Only in December 2003 did the USPTO announce its first “non-final” rejection of the patent. Proctor appealed, and the USPTO issues its final rejection of the patent in April 2005.
But that was not the end of the Enola bean issue. Proctor requested that the patent examination be continued, submitting additional patent claims and even changing his lawyers several times (allowing more bureaucratic delay).
In total, the patent was rejected and appealed four times within a decade, until the US Court of Appeals rejected it for the fifth time this summer.
For more than a decade, a single patent owner disrupted the bean market in the US and Mexico. Importers stopped importing not only the yellow bean, but also other Mexican beans, fearing lawsuits.
Although the patent was eventually rescinded, the Enola case shows how the intellectual property system facilitates the monopolization of public and collective resources, favoring those who can pay expensive lawyers’ fees.
The Enola patent was wrong from the outset, yet it remained enforceable for half its life, despite the active efforts of international institutions, governments, and civil-society organizations.

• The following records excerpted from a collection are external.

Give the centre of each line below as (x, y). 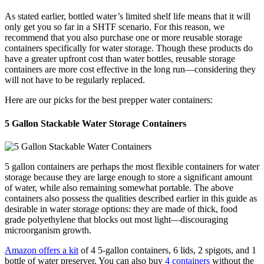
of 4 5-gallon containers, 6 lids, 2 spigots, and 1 (167, 250)
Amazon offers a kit (42, 250)
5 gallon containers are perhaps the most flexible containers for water (132, 166)
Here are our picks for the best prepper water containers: (109, 100)
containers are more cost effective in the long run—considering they (130, 70)
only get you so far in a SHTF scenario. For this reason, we (115, 27)
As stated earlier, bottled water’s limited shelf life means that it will (128, 16)
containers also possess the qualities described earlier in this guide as (131, 198)
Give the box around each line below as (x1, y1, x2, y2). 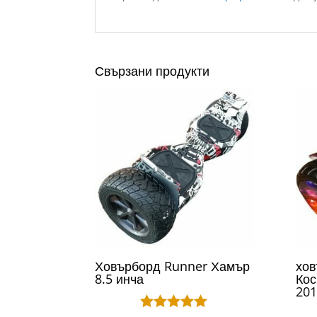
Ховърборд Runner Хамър (95, 257, 250, 275)
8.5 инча (95, 270, 144, 287)
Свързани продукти (95, 62, 210, 79)
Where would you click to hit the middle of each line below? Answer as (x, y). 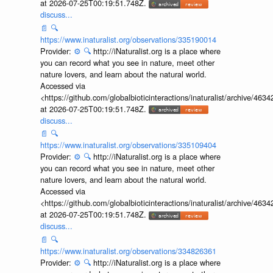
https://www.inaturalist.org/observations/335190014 (128, 39)
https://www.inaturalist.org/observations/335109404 (128, 145)
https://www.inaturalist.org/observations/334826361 (128, 250)
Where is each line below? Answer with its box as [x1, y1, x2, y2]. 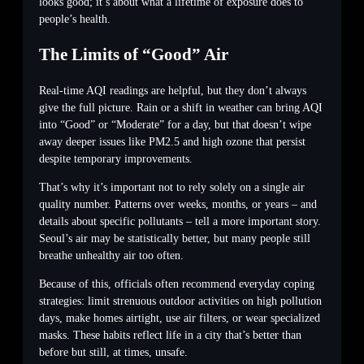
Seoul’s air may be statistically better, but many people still [39, 232, 310, 245]
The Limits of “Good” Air [39, 45, 228, 65]
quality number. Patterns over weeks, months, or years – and [39, 198, 317, 211]
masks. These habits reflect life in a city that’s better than [39, 329, 301, 342]
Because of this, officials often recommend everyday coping [39, 278, 314, 291]
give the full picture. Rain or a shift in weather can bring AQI [39, 102, 323, 115]
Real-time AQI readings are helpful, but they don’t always [39, 84, 306, 97]
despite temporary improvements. [39, 153, 193, 166]
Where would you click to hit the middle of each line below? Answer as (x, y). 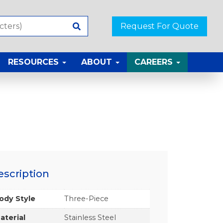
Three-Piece (87, 198)
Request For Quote (160, 26)
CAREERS (155, 62)
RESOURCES (35, 62)
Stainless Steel (90, 217)
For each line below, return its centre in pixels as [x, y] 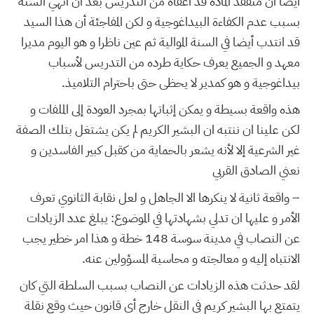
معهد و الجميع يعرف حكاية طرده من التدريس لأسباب [174, 62]
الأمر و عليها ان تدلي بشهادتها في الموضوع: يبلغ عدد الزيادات [163, 217]
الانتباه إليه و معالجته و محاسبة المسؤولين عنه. [191, 258]
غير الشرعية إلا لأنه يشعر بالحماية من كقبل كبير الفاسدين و [165, 150]
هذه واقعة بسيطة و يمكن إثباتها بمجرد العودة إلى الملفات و [165, 109]
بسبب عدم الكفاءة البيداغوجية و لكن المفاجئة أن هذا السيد [162, 21]
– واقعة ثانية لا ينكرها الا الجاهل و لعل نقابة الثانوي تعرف [165, 197]
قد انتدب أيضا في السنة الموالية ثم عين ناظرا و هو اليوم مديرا [161, 41]
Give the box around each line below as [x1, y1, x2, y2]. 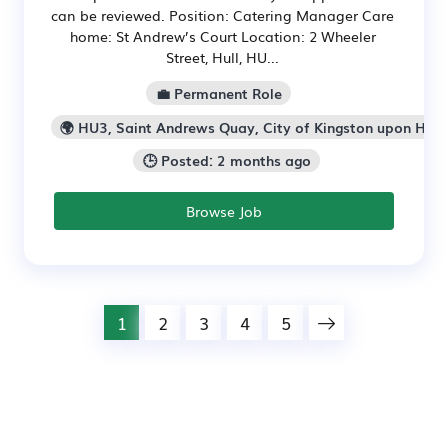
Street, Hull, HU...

It may be tempting to dismiss the Enola patent as an aberration, but there are hundreds of examples of such biopiracy.
Mexican beans, South Asian basmati rice, Bolivian quinoa, Amazonian ayahuasca, Indian chickpeas, Peruvian nuña beans, Andean maca – all have been subject to predatory intellectual property claims.
The Enola controversy is a stark illustration of the danger of patenting life, and the power of patents to block agricultural imports, disrupt or destroy developing countries’ export markets, hijack staple food crops that are the cultural heritage of millennia, plunder collective knowledge, and threaten food security.
The Enola case demonstrates that being right is not enough: small farmers, indigenous people, and the poor can’t out-last a decade of lawsuits and monopoly.
Undoubtedly, international institutions and countries in the global South have far more urgent goals than to spend resources suing greedy companies.
It is high time to question the very existence of an intellectual property system that privileges monopoly ownership over the common good.
Silvia Ribeiro and Kathy Jo Wetter are researchers with Action Group on Erosion, Technology and Concentration (ETC Group).